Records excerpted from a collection
━━━━━━━━━━
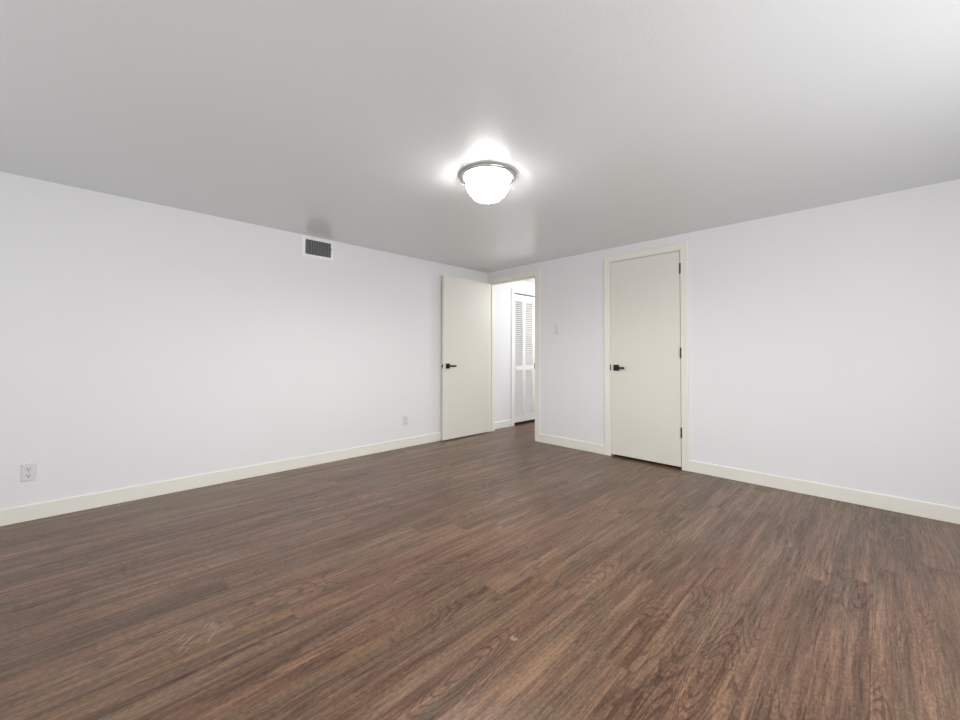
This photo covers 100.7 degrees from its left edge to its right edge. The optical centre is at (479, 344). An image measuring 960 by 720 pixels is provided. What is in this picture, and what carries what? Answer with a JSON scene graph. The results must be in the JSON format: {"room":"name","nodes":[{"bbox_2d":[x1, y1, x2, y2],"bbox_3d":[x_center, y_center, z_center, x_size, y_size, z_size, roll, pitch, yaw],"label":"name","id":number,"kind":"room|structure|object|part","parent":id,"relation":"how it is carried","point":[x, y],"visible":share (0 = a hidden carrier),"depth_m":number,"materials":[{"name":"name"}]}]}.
{"room":"empty bedroom","nodes":[
{"label":"empty bedroom","id":0,"kind":"room"},
{"bbox_2d":[0,172,534,508],"bbox_3d":[-0.837,0.075,4.634,8.500,2.180,0.130,1,-2,-45],"label":"wall","id":1,"kind":"structure","parent":0,"point":[141,342],"depth_m":3.12,"materials":[{"name":"paint"}]},
{"bbox_2d":[20,462,36,481],"bbox_3d":[-2.857,0.806,2.517,0.066,0.113,0.008,1,-2,-45],"label":"wall outlet","id":2,"kind":"object","parent":1,"relation":"attached to","point":[28,470],"visible":1,"depth_m":2.52,"materials":[{"name":"white plastic"}]},
{"bbox_2d":[0,432,440,525],"bbox_3d":[-1.825,1.086,3.533,5.383,0.100,0.012,1,-2,-45],"label":"baseboard","id":3,"kind":"structure","parent":1,"relation":"attached to","point":[23,513],"depth_m":3.07,"materials":[{"name":"beige paint"}]},
{"bbox_2d":[302,236,332,260],"bbox_3d":[-1.558,-0.927,3.835,0.300,0.188,0.015,1,-2,-45],"label":"air vent","id":4,"kind":"object","parent":1,"relation":"in","point":[311,247],"visible":1,"depth_m":3.83,"materials":[{"name":"white metal"}]},
{"bbox_2d":[403,415,407,425],"bbox_3d":[-0.844,0.860,4.513,0.066,0.113,0.008,1,-2,-45],"label":"wall outlet","id":5,"kind":"object","parent":1,"relation":"attached to","point":[405,418],"visible":1,"depth_m":4.51,"materials":[{"name":"white plastic"}]},
{"bbox_2d":[495,419,510,428],"bbox_3d":[0.306,1.140,5.688,0.415,0.100,0.012,1,-2,-45],"label":"baseboard","id":6,"kind":"structure","parent":1,"relation":"attached to","point":[506,423],"depth_m":5.70,"materials":[{"name":"white paint"}]},
{"bbox_2d":[511,288,534,425],"bbox_3d":[0.823,0.188,6.292,1.115,2.034,0.111,1,-2,-45],"label":"door frame","id":7,"kind":"structure","parent":1,"relation":"attached to","point":[513,291],"depth_m":5.88,"materials":[{"name":"white paint"}]},
{"bbox_2d":[514,294,533,422],"bbox_3d":[0.676,0.204,6.093,0.486,1.922,0.059,1,-2,-45],"label":"door","id":8,"kind":"structure","parent":1,"relation":"in","point":[523,357],"depth_m":6.09,"materials":[{"name":"white paint"}]},
{"bbox_2d":[534,297,534,418],"bbox_3d":[1.023,0.213,6.436,0.486,1.922,0.059,1,-2,-45],"label":"door","id":9,"kind":"structure","parent":1,"relation":"in","point":[534,297],"depth_m":6.28,"materials":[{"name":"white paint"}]},
{"bbox_2d":[0,419,959,719],"bbox_3d":[0.791,1.163,3.036,8.600,0.060,6.200,1,-2,-45],"label":"floor","id":10,"kind":"structure","parent":0,"point":[502,573],"depth_m":1.74,"materials":[{"name":"brown wood"}]},
{"bbox_2d":[0,0,959,282],"bbox_3d":[0.797,-1.096,3.087,8.600,0.100,6.200,1,-2,-45],"label":"ceiling","id":11,"kind":"structure","parent":0,"point":[618,123],"depth_m":1.83,"materials":[{"name":"paint"}]},
{"bbox_2d":[459,163,515,203],"bbox_3d":[0.048,-0.980,2.492,0.355,0.162,0.355,1,-2,-45],"label":"ceiling light","id":12,"kind":"object","parent":11,"relation":"attached to","point":[486,183],"visible":1,"depth_m":2.40,"materials":[{"name":"white glass"}]},
{"bbox_3d":[0.048,-0.974,2.492,0.275,0.148,0.275,1,-2,-45],"label":"lamp shade","id":13,"kind":"part","parent":12,"relation":"part of","materials":[{"name":"white glass"}]},
{"bbox_2d":[515,302,530,403],"bbox_3d":[0.532,0.122,6.590,1.300,2.180,0.720,1,-2,-45],"label":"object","id":14,"kind":"structure","parent":0,"point":[515,302],"depth_m":7.16,"materials":[{"name":"white"}]},
{"bbox_2d":[487,179,959,507],"bbox_3d":[1.968,0.060,3.663,0.115,2.180,5.400,1,-2,-45],"label":"wall","id":15,"kind":"structure","parent":0,"point":[824,341],"depth_m":3.01,"materials":[{"name":"paint"}]},
{"bbox_2d":[441,275,489,439],"bbox_3d":[-0.163,0.162,5.130,0.826,2.012,0.095,1,-2,-44],"label":"door","id":16,"kind":"structure","parent":15,"relation":"in","point":[465,303],"depth_m":5.09,"materials":[{"name":"beige paint"}]},
{"bbox_2d":[486,269,539,441],"bbox_3d":[0.455,0.134,5.187,0.145,2.091,0.902,1,-2,-45],"label":"door frame","id":17,"kind":"structure","parent":15,"relation":"attached to","point":[535,274],"depth_m":5.16,"materials":[{"name":"beige paint"}]},
{"bbox_2d":[554,325,558,334],"bbox_3d":[0.894,-0.174,4.654,0.022,0.113,0.066,1,-2,-45],"label":"light switch","id":18,"kind":"object","parent":15,"relation":"attached to","point":[556,327],"visible":1,"depth_m":4.66,"materials":[{"name":"white plastic"}]},
{"bbox_2d":[540,433,604,454],"bbox_3d":[1.022,1.115,4.500,0.012,0.100,0.846,1,-2,-45],"label":"baseboard","id":19,"kind":"structure","parent":15,"relation":"attached to","point":[555,440],"depth_m":4.46,"materials":[{"name":"beige paint"}]},
{"bbox_2d":[610,251,681,466],"bbox_3d":[1.616,0.131,3.932,0.074,2.005,0.716,1,-2,-45],"label":"door","id":20,"kind":"structure","parent":15,"relation":"in","point":[645,366],"depth_m":3.91,"materials":[{"name":"beige paint"}]},
{"bbox_2d":[604,241,688,470],"bbox_3d":[1.658,0.105,3.974,0.145,2.101,0.824,1,-2,-45],"label":"door frame","id":21,"kind":"structure","parent":15,"relation":"attached to","point":[682,246],"depth_m":3.76,"materials":[{"name":"beige paint"}]},
{"bbox_2d":[689,460,959,523],"bbox_3d":[2.826,1.079,2.682,0.012,0.100,2.628,1,-2,-45],"label":"baseboard","id":22,"kind":"structure","parent":15,"relation":"attached to","point":[929,510],"depth_m":2.90,"materials":[{"name":"beige paint"}]}
]}
━━━━━━━━━━
| What the task requires |
Reproduce the entries above without change, omitting all pictures.

| Answer box |
This photo covers 100.7 degrees from its left edge to its right edge. The optical centre is at (479, 344). An image measuring 960 by 720 pixels is provided. What is in this picture, and what carries what? Answer with a JSON scene graph. The results must be in the JSON format: {"room":"name","nodes":[{"bbox_2d":[x1, y1, x2, y2],"bbox_3d":[x_center, y_center, z_center, x_size, y_size, z_size, roll, pitch, yaw],"label":"name","id":number,"kind":"room|structure|object|part","parent":id,"relation":"how it is carried","point":[x, y],"visible":share (0 = a hidden carrier),"depth_m":number,"materials":[{"name":"name"}]}]}.
{"room":"empty bedroom","nodes":[
{"label":"empty bedroom","id":0,"kind":"room"},
{"bbox_2d":[0,172,534,508],"bbox_3d":[-0.837,0.075,4.634,8.500,2.180,0.130,1,-2,-45],"label":"wall","id":1,"kind":"structure","parent":0,"point":[141,342],"depth_m":3.12,"materials":[{"name":"paint"}]},
{"bbox_2d":[20,462,36,481],"bbox_3d":[-2.857,0.806,2.517,0.066,0.113,0.008,1,-2,-45],"label":"wall outlet","id":2,"kind":"object","parent":1,"relation":"attached to","point":[28,470],"visible":1,"depth_m":2.52,"materials":[{"name":"white plastic"}]},
{"bbox_2d":[0,432,440,525],"bbox_3d":[-1.825,1.086,3.533,5.383,0.100,0.012,1,-2,-45],"label":"baseboard","id":3,"kind":"structure","parent":1,"relation":"attached to","point":[23,513],"depth_m":3.07,"materials":[{"name":"beige paint"}]},
{"bbox_2d":[302,236,332,260],"bbox_3d":[-1.558,-0.927,3.835,0.300,0.188,0.015,1,-2,-45],"label":"air vent","id":4,"kind":"object","parent":1,"relation":"in","point":[311,247],"visible":1,"depth_m":3.83,"materials":[{"name":"white metal"}]},
{"bbox_2d":[403,415,407,425],"bbox_3d":[-0.844,0.860,4.513,0.066,0.113,0.008,1,-2,-45],"label":"wall outlet","id":5,"kind":"object","parent":1,"relation":"attached to","point":[405,418],"visible":1,"depth_m":4.51,"materials":[{"name":"white plastic"}]},
{"bbox_2d":[495,419,510,428],"bbox_3d":[0.306,1.140,5.688,0.415,0.100,0.012,1,-2,-45],"label":"baseboard","id":6,"kind":"structure","parent":1,"relation":"attached to","point":[506,423],"depth_m":5.70,"materials":[{"name":"white paint"}]},
{"bbox_2d":[511,288,534,425],"bbox_3d":[0.823,0.188,6.292,1.115,2.034,0.111,1,-2,-45],"label":"door frame","id":7,"kind":"structure","parent":1,"relation":"attached to","point":[513,291],"depth_m":5.88,"materials":[{"name":"white paint"}]},
{"bbox_2d":[514,294,533,422],"bbox_3d":[0.676,0.204,6.093,0.486,1.922,0.059,1,-2,-45],"label":"door","id":8,"kind":"structure","parent":1,"relation":"in","point":[523,357],"depth_m":6.09,"materials":[{"name":"white paint"}]},
{"bbox_2d":[534,297,534,418],"bbox_3d":[1.023,0.213,6.436,0.486,1.922,0.059,1,-2,-45],"label":"door","id":9,"kind":"structure","parent":1,"relation":"in","point":[534,297],"depth_m":6.28,"materials":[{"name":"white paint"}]},
{"bbox_2d":[0,419,959,719],"bbox_3d":[0.791,1.163,3.036,8.600,0.060,6.200,1,-2,-45],"label":"floor","id":10,"kind":"structure","parent":0,"point":[502,573],"depth_m":1.74,"materials":[{"name":"brown wood"}]},
{"bbox_2d":[0,0,959,282],"bbox_3d":[0.797,-1.096,3.087,8.600,0.100,6.200,1,-2,-45],"label":"ceiling","id":11,"kind":"structure","parent":0,"point":[618,123],"depth_m":1.83,"materials":[{"name":"paint"}]},
{"bbox_2d":[459,163,515,203],"bbox_3d":[0.048,-0.980,2.492,0.355,0.162,0.355,1,-2,-45],"label":"ceiling light","id":12,"kind":"object","parent":11,"relation":"attached to","point":[486,183],"visible":1,"depth_m":2.40,"materials":[{"name":"white glass"}]},
{"bbox_3d":[0.048,-0.974,2.492,0.275,0.148,0.275,1,-2,-45],"label":"lamp shade","id":13,"kind":"part","parent":12,"relation":"part of","materials":[{"name":"white glass"}]},
{"bbox_2d":[515,302,530,403],"bbox_3d":[0.532,0.122,6.590,1.300,2.180,0.720,1,-2,-45],"label":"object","id":14,"kind":"structure","parent":0,"point":[515,302],"depth_m":7.16,"materials":[{"name":"white"}]},
{"bbox_2d":[487,179,959,507],"bbox_3d":[1.968,0.060,3.663,0.115,2.180,5.400,1,-2,-45],"label":"wall","id":15,"kind":"structure","parent":0,"point":[824,341],"depth_m":3.01,"materials":[{"name":"paint"}]},
{"bbox_2d":[441,275,489,439],"bbox_3d":[-0.163,0.162,5.130,0.826,2.012,0.095,1,-2,-44],"label":"door","id":16,"kind":"structure","parent":15,"relation":"in","point":[465,303],"depth_m":5.09,"materials":[{"name":"beige paint"}]},
{"bbox_2d":[486,269,539,441],"bbox_3d":[0.455,0.134,5.187,0.145,2.091,0.902,1,-2,-45],"label":"door frame","id":17,"kind":"structure","parent":15,"relation":"attached to","point":[535,274],"depth_m":5.16,"materials":[{"name":"beige paint"}]},
{"bbox_2d":[554,325,558,334],"bbox_3d":[0.894,-0.174,4.654,0.022,0.113,0.066,1,-2,-45],"label":"light switch","id":18,"kind":"object","parent":15,"relation":"attached to","point":[556,327],"visible":1,"depth_m":4.66,"materials":[{"name":"white plastic"}]},
{"bbox_2d":[540,433,604,454],"bbox_3d":[1.022,1.115,4.500,0.012,0.100,0.846,1,-2,-45],"label":"baseboard","id":19,"kind":"structure","parent":15,"relation":"attached to","point":[555,440],"depth_m":4.46,"materials":[{"name":"beige paint"}]},
{"bbox_2d":[610,251,681,466],"bbox_3d":[1.616,0.131,3.932,0.074,2.005,0.716,1,-2,-45],"label":"door","id":20,"kind":"structure","parent":15,"relation":"in","point":[645,366],"depth_m":3.91,"materials":[{"name":"beige paint"}]},
{"bbox_2d":[604,241,688,470],"bbox_3d":[1.658,0.105,3.974,0.145,2.101,0.824,1,-2,-45],"label":"door frame","id":21,"kind":"structure","parent":15,"relation":"attached to","point":[682,246],"depth_m":3.76,"materials":[{"name":"beige paint"}]},
{"bbox_2d":[689,460,959,523],"bbox_3d":[2.826,1.079,2.682,0.012,0.100,2.628,1,-2,-45],"label":"baseboard","id":22,"kind":"structure","parent":15,"relation":"attached to","point":[929,510],"depth_m":2.90,"materials":[{"name":"beige paint"}]}
]}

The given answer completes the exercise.